▶ Task item: I would like you to print all the records below exactly as they are.

*** The records Section Begins ***

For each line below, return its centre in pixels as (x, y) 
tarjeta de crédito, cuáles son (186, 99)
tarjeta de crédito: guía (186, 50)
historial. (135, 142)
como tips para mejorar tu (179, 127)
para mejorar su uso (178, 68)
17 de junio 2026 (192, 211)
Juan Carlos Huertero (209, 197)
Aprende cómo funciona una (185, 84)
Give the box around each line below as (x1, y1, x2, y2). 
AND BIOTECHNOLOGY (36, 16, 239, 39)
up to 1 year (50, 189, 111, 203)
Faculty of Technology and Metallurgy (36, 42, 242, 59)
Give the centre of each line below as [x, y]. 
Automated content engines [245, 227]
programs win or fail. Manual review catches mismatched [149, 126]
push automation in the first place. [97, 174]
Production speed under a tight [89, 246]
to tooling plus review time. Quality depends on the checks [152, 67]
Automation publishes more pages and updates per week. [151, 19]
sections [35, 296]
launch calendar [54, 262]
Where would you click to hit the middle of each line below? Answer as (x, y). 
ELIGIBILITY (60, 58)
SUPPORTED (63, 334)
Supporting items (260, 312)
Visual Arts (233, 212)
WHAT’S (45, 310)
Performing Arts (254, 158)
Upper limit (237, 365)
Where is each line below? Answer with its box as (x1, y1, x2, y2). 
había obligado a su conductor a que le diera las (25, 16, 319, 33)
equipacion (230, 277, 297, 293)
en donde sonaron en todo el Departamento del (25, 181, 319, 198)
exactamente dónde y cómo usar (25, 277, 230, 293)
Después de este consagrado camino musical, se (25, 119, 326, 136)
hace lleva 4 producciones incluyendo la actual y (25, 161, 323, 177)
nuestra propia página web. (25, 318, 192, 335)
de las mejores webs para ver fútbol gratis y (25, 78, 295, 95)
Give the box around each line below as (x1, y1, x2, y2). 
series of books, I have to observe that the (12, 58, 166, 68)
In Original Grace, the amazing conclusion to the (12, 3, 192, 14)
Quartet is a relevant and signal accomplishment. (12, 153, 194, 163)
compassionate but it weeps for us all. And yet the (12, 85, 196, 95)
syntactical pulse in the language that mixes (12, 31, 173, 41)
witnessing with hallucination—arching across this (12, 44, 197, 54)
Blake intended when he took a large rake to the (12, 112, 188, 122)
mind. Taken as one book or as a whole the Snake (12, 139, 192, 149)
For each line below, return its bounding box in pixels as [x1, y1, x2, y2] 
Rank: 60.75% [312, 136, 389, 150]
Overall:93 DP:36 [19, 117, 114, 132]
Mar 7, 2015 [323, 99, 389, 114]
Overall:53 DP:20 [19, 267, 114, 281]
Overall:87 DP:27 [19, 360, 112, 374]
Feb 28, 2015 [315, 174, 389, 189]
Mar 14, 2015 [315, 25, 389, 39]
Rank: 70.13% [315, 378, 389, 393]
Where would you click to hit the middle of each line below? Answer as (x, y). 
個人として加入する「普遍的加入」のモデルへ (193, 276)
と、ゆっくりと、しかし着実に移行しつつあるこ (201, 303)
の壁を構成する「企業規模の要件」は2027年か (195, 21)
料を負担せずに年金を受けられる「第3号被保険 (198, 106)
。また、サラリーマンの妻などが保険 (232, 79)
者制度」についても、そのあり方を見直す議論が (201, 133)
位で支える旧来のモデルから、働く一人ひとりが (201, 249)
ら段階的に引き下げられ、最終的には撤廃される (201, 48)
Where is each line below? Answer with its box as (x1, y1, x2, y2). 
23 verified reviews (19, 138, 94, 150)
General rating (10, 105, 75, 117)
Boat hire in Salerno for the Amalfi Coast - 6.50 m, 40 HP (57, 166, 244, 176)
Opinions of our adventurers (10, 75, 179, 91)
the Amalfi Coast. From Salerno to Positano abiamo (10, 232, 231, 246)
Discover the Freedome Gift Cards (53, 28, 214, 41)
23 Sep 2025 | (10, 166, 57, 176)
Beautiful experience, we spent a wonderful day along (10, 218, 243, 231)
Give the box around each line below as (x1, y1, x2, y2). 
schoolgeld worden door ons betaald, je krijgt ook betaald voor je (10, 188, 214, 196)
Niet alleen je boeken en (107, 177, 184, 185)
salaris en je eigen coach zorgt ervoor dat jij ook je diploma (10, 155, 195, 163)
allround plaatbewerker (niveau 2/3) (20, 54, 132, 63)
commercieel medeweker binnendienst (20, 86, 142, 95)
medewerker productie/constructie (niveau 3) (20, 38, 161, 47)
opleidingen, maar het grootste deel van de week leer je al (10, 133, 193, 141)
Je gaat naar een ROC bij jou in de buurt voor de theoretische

*** The records Section Ends ***

▶ Response below:
For each line below, return its centre in pixels as (x, y) 
tarjeta de crédito, cuáles son (186, 99)
tarjeta de crédito: guía (186, 50)
historial. (135, 142)
como tips para mejorar tu (179, 127)
para mejorar su uso (178, 68)
17 de junio 2026 (192, 211)
Juan Carlos Huertero (209, 197)
Aprende cómo funciona una (185, 84)
Give the box around each line below as (x1, y1, x2, y2). 
AND BIOTECHNOLOGY (36, 16, 239, 39)
up to 1 year (50, 189, 111, 203)
Faculty of Technology and Metallurgy (36, 42, 242, 59)
Give the centre of each line below as [x, y]. 
Automated content engines [245, 227]
programs win or fail. Manual review catches mismatched [149, 126]
push automation in the first place. [97, 174]
Production speed under a tight [89, 246]
to tooling plus review time. Quality depends on the checks [152, 67]
Automation publishes more pages and updates per week. [151, 19]
sections [35, 296]
launch calendar [54, 262]
Where would you click to hit the middle of each line below? Answer as (x, y). 
ELIGIBILITY (60, 58)
SUPPORTED (63, 334)
Supporting items (260, 312)
Visual Arts (233, 212)
WHAT’S (45, 310)
Performing Arts (254, 158)
Upper limit (237, 365)
Where is each line below? Answer with its box as (x1, y1, x2, y2). 
había obligado a su conductor a que le diera las (25, 16, 319, 33)
equipacion (230, 277, 297, 293)
en donde sonaron en todo el Departamento del (25, 181, 319, 198)
exactamente dónde y cómo usar (25, 277, 230, 293)
Después de este consagrado camino musical, se (25, 119, 326, 136)
hace lleva 4 producciones incluyendo la actual y (25, 161, 323, 177)
nuestra propia página web. (25, 318, 192, 335)
de las mejores webs para ver fútbol gratis y (25, 78, 295, 95)
Give the box around each line below as (x1, y1, x2, y2). 
series of books, I have to observe that the (12, 58, 166, 68)
In Original Grace, the amazing conclusion to the (12, 3, 192, 14)
Quartet is a relevant and signal accomplishment. (12, 153, 194, 163)
compassionate but it weeps for us all. And yet the (12, 85, 196, 95)
syntactical pulse in the language that mixes (12, 31, 173, 41)
witnessing with hallucination—arching across this (12, 44, 197, 54)
Blake intended when he took a large rake to the (12, 112, 188, 122)
mind. Taken as one book or as a whole the Snake (12, 139, 192, 149)
For each line below, return its bounding box in pixels as [x1, y1, x2, y2] 
Rank: 60.75% [312, 136, 389, 150]
Overall:93 DP:36 [19, 117, 114, 132]
Mar 7, 2015 [323, 99, 389, 114]
Overall:53 DP:20 [19, 267, 114, 281]
Overall:87 DP:27 [19, 360, 112, 374]
Feb 28, 2015 [315, 174, 389, 189]
Mar 14, 2015 [315, 25, 389, 39]
Rank: 70.13% [315, 378, 389, 393]
Where would you click to hit the middle of each line below? Answer as (x, y). 
個人として加入する「普遍的加入」のモデルへ (193, 276)
と、ゆっくりと、しかし着実に移行しつつあるこ (201, 303)
の壁を構成する「企業規模の要件」は2027年か (195, 21)
料を負担せずに年金を受けられる「第3号被保険 (198, 106)
。また、サラリーマンの妻などが保険 (232, 79)
者制度」についても、そのあり方を見直す議論が (201, 133)
位で支える旧来のモデルから、働く一人ひとりが (201, 249)
ら段階的に引き下げられ、最終的には撤廃される (201, 48)
Where is each line below? Answer with its box as (x1, y1, x2, y2). 
23 verified reviews (19, 138, 94, 150)
General rating (10, 105, 75, 117)
Boat hire in Salerno for the Amalfi Coast - 6.50 m, 40 HP (57, 166, 244, 176)
Opinions of our adventurers (10, 75, 179, 91)
the Amalfi Coast. From Salerno to Positano abiamo (10, 232, 231, 246)
Discover the Freedome Gift Cards (53, 28, 214, 41)
23 Sep 2025 | (10, 166, 57, 176)
Beautiful experience, we spent a wonderful day along (10, 218, 243, 231)
Give the box around each line below as (x1, y1, x2, y2). 
schoolgeld worden door ons betaald, je krijgt ook betaald voor je (10, 188, 214, 196)
Niet alleen je boeken en (107, 177, 184, 185)
salaris en je eigen coach zorgt ervoor dat jij ook je diploma (10, 155, 195, 163)
allround plaatbewerker (niveau 2/3) (20, 54, 132, 63)
commercieel medeweker binnendienst (20, 86, 142, 95)
medewerker productie/constructie (niveau 3) (20, 38, 161, 47)
opleidingen, maar het grootste deel van de week leer je al (10, 133, 193, 141)
Je gaat naar een ROC bij jou in de buurt voor de theoretische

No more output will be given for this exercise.